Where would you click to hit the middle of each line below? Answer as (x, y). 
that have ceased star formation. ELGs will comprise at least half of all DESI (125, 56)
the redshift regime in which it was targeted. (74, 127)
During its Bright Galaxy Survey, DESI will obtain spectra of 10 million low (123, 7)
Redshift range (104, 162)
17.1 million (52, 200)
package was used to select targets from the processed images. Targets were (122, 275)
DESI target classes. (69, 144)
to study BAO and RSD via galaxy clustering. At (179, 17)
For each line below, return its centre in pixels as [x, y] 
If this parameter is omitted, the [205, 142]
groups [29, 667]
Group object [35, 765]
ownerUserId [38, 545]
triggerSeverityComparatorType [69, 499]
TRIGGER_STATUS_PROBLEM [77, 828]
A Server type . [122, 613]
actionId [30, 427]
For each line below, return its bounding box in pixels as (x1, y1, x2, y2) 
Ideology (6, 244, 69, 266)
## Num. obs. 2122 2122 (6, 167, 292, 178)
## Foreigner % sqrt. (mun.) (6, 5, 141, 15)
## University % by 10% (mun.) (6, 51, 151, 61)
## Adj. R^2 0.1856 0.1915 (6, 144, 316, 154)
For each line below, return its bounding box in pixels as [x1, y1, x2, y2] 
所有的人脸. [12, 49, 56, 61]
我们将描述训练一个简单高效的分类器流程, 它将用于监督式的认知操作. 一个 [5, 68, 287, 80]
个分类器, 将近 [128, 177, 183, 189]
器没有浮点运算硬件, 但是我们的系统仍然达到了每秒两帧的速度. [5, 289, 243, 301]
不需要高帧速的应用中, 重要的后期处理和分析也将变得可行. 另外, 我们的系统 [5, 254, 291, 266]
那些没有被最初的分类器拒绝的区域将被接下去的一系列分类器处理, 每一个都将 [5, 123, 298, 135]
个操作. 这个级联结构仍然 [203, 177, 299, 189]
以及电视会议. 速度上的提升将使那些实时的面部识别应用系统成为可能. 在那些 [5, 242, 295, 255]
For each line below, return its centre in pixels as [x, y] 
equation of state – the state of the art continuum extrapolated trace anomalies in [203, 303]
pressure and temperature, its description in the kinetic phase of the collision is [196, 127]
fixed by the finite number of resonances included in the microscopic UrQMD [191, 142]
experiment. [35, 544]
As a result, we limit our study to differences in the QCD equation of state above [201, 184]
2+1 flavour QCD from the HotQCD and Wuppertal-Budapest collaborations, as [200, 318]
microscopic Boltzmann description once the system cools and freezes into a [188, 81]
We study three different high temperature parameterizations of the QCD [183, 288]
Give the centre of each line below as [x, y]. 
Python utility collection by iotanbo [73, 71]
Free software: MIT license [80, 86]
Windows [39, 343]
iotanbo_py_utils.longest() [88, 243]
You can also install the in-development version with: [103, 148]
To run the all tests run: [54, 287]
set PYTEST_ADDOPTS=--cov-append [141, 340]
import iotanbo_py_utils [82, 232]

☆ ☆ ☆ ☆ ☆

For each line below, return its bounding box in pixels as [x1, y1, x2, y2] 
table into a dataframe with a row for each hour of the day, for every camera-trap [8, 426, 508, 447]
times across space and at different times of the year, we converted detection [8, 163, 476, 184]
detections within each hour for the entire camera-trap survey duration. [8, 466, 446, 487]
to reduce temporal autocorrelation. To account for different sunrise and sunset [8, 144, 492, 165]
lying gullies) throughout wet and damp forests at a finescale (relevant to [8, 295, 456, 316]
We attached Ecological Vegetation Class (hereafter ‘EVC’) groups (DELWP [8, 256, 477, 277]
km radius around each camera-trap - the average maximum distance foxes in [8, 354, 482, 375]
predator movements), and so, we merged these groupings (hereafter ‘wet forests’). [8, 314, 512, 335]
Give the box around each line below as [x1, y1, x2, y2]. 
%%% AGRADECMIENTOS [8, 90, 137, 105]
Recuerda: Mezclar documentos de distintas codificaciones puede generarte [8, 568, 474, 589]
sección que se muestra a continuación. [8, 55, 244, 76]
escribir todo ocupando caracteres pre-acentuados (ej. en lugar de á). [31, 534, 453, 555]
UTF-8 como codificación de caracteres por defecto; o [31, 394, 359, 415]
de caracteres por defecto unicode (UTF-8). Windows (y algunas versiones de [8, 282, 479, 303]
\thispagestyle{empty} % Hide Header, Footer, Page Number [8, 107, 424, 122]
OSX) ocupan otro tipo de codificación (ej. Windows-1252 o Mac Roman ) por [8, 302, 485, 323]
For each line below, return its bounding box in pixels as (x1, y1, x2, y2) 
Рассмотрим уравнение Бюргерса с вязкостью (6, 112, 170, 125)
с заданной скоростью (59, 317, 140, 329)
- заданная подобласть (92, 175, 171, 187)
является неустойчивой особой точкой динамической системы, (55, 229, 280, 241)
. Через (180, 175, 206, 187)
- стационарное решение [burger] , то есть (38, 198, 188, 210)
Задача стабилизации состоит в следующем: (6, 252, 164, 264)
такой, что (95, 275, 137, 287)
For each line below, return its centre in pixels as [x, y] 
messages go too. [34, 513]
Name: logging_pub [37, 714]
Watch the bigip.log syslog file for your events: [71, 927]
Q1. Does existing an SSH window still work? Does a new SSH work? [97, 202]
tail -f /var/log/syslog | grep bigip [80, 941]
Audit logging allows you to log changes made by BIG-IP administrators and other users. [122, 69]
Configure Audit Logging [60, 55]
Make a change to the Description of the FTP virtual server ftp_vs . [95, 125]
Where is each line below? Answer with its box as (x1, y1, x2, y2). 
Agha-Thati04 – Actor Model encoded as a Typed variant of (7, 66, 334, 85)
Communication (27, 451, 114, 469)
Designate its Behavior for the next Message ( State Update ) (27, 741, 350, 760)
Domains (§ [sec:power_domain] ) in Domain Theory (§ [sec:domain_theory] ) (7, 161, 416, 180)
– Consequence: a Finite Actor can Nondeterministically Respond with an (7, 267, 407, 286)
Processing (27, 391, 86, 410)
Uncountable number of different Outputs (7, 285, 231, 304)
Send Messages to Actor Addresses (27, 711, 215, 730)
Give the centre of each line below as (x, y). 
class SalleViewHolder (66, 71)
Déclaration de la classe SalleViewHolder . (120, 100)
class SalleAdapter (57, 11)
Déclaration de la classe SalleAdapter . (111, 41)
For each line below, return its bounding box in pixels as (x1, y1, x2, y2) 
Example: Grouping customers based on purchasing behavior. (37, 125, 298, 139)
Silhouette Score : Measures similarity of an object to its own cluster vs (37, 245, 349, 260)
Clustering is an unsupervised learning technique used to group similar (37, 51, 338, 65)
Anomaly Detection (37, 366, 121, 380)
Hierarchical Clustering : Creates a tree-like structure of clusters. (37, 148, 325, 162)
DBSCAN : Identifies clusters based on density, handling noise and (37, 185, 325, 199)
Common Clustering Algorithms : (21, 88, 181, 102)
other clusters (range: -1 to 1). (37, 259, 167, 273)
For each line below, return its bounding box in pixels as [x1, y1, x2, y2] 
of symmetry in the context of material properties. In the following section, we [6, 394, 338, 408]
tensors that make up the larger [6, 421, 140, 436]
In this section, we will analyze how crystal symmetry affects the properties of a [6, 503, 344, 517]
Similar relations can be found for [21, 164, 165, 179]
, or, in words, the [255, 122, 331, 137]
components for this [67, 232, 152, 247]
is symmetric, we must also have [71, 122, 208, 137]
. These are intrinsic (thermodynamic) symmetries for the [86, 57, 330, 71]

☆ ☆ ☆ ☆ ☆

▶ Exercise brief:
Every line above in which the word "million" occurs is to be copied.

▶ Task solution:
During its Bright Galaxy Survey, DESI will obtain spectra of 10 million low (123, 7)
17.1 million (52, 200)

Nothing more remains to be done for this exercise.